A estas alturas empieza a dar toda la sensación de que con el ‘brexit’
el Reino Unido se ha pegado no uno, sino varios tiros en sus muchos
pies. Y el que tiene todas las papeletas para adjudicarse el plomazo
gordo, el tiro de los tiros, es el privilegiado Gibraltar. Hasta dónde
llegará el desconsuelo y la furia por el autodisparo que ha llevado a
los tabloides y algunos creadores de opinión británicos a contemplar la
posibilidad de una guerra con España por la Roca; guerra que
naturalmente ganaría el Reino Unido, como hizo con las Malvinas y la
Invencible (mal andan tus cosas cuando echas mano de referentes tan
remotos, en el espacio o en el tiempo).
Eso sí: algunos de los
belicistas, en un rapto de honestidad intelectual infrecuente en los de
su especie, sitúan la garantía de la victoria en el apoyo
estadounidense, una forma de reconocer que desde hace mucho tiempo el
orgulloso Imperio Británico sólo resulta operativo con respiración
asistida desde Washington, como la tuvo frente a la machada inútil de
Galtieri, y bien que supo corresponder Tony Blair cuando George W. Bush
le reclamó la deuda para ir a Irak.
Es de suponer, y de esperar, que el ardor guerrero se enfriará, y que
la cauta respuesta de las autoridades españolas y europeas conducirá
este asunto, como todos los que forman parte de la negociación de salida
de los británicos (salida decidida por ellos, tocará recordarlo una y
otra vez), a los términos razonables que corresponden entre vecinos con
intereses comunes pero ya no coincidentes.
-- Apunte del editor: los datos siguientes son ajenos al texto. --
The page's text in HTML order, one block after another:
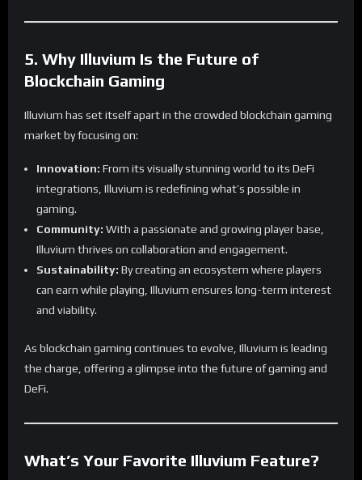
5. Why Illuvium Is the Future of
Blockchain Gaming
Illuvium has set itself apart in the crowded blockchain gaming
market by focusing on:
Innovation: From its visually stunning world to its DeFi
integrations, Illuvium is redefining what’s possible in
gaming.
Community: With a passionate and growing player base,
Illuvium thrives on collaboration and engagement.
Sustainability: By creating an ecosystem where players
can earn while playing, Illuvium ensures long-term interest
and viability.
As blockchain gaming continues to evolve, Illuvium is leading
the charge, offering a glimpse into the future of gaming and
DeFi.
What’s Your Favorite Illuvium Feature?
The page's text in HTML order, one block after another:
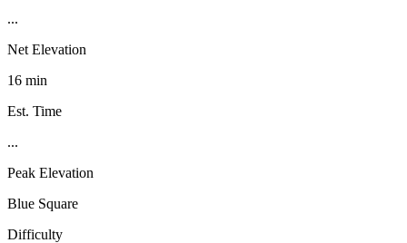
...
Net Elevation
16 min
Est. Time
...
Peak Elevation
Blue Square
Difficulty
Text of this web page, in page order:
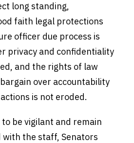
long standing,
faith legal protections
officer due process is
privacy and confidentiality
and the rights of law
over accountability
is not eroded.
be vigilant and remain
with the staff, Senators
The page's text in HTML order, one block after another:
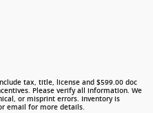
tax, title, license and $599.00 doc
Please verify all information. We
or misprint errors. Inventory is
email for more details.
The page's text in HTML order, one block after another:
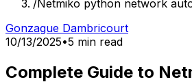
/Netmiko python network
Gonzague Dambricourt
10/13/2025•5 min read
Complete Guide to
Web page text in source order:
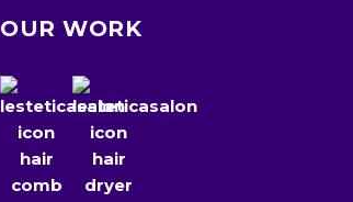
OUR WORK
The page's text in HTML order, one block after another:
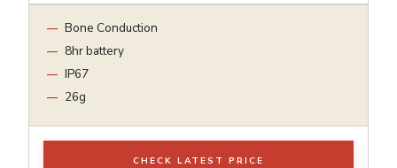
Bone Conduction
8hr battery
IP67
26g
CHECK LATEST PRICE
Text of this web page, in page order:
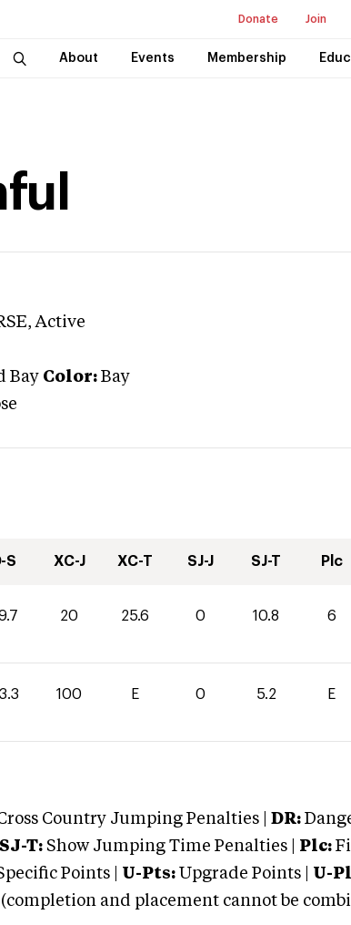
Donate Join
About Events Membership
, Active
Bay Color: Bay
S XC-J XC-T SJ-J SJ-T Plc
20 25.6 0 10.8 6
100 E 0 5.2 E
Country Jumping Penalties | DR:
SJ-T: Show Jumping Time Penalties | Plc:
Points | U-Pts: Upgrade Points | U-
and placement cannot be
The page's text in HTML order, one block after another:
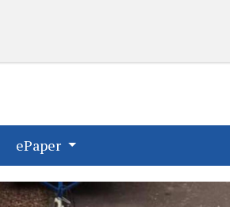
(current)
ePaper
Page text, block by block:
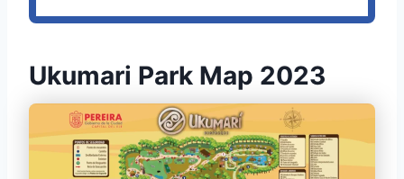
Ukumari Park Map 2023
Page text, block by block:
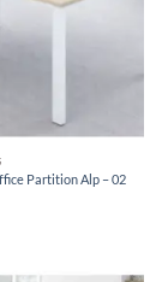
Partition Alp – 02
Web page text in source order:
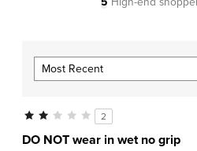
2
DO NOT wear in wet no grip
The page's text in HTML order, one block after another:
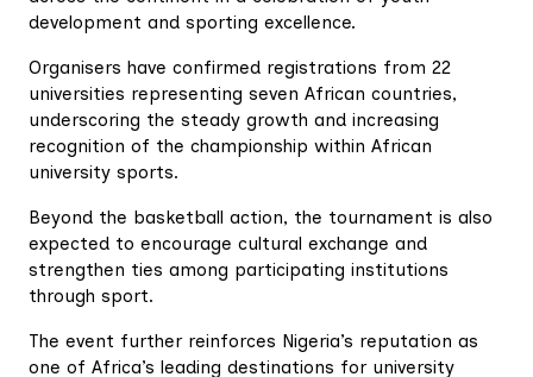
development and sporting excellence.
Organisers have confirmed registrations from 22
universities representing seven African countries,
underscoring the steady growth and increasing
recognition of the championship within African
university sports.
Beyond the basketball action, the tournament is also
expected to encourage cultural exchange and
strengthen ties among participating institutions
through sport.
The event further reinforces Nigeria’s reputation as
one of Africa’s leading destinations for university
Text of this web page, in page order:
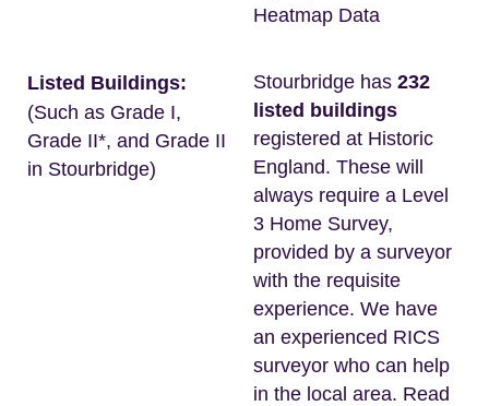
Heatmap Data
Listed Buildings:
(Such as Grade I,
Grade II*, and Grade II
in Stourbridge)
Stourbridge has 232
listed buildings
registered at Historic
England. These will
always require a Level
3 Home Survey,
provided by a surveyor
with the requisite
experience. We have
an experienced RICS
surveyor who can help
in the local area. Read
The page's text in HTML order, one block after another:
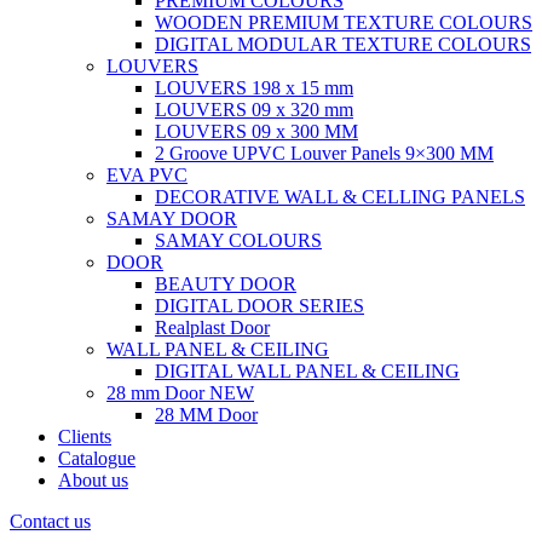
WOODEN PREMIUM TEXTURE COLOURS
DIGITAL MODULAR TEXTURE COLOURS
LOUVERS
LOUVERS 198 x 15 mm
LOUVERS 09 x 320 mm
LOUVERS 09 x 300 MM
2 Groove UPVC Louver Panels 9×300 MM
EVA PVC
DECORATIVE WALL & CELLING PANELS
SAMAY DOOR
SAMAY COLOURS
DOOR
BEAUTY DOOR
DIGITAL DOOR SERIES
Realplast Door
WALL PANEL & CEILING
DIGITAL WALL PANEL & CEILING
28 mm DoorNEW
28 MM Door
Clients
Catalogue
About us
Contact us
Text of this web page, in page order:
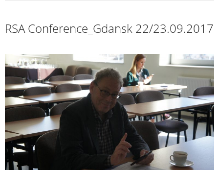
RSA Conference_Gdansk 22/23.09.2017
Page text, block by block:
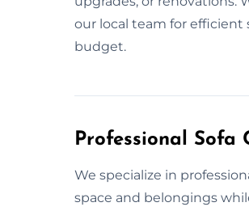
our local team for efficient
budget.
Professional Sofa
We specialize in
space and belongings
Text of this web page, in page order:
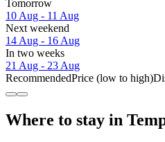
Tomorrow
10 Aug - 11 Aug
Next weekend
14 Aug - 16 Aug
In two weeks
21 Aug - 23 Aug
RecommendedPrice (low to high)
Where to stay in
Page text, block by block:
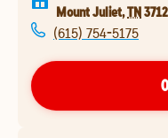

Nadie debe perjudicar porque
sí al otro, y nadie puede contar con seguir apoyándose en la solidaridad
de quien ya es otra cosa.
Los tambores de guerra que hacen sonar esos británicos
preliminarmente agraviados por lo que aún no se ha producido pueden
apuntar a España, a Europa o a la Alianza Galáctica. No cambiarán el
hecho de que quienes han decidido entrar en conflicto con su historia,
su geografía y su futuro son los propios británicos, en una decisión
soberana que los demás hemos de respetar pero que a ellos les toca
arrostrar, con todas las rebajas y mutaciones que implica, salvo
aquellas que sean capaces de evitar ofreciendo las adecuadas
contrapartidas, y no esas amenazas que dan en lanzar a diestro y
siniestro, como si se dirigieran a una hueste de cipayos sujetos a
alguna forma de subordinación o sumisión a sus instrucciones.
El caso, y sus primeros compases, bien pueden servir de orientación a
aquellos otros que se plantean un futuro idílico por la vía de romper
sus lazos y vínculos con quienes los mantienen desde mucho antes de que
el Reino Unido entrara en la UE. No se trata de desquite, no se trata de
rencor o represalia: se trata de que quien se va, se va, y no se queda
sólo para lo que le conviene. Es muy simple.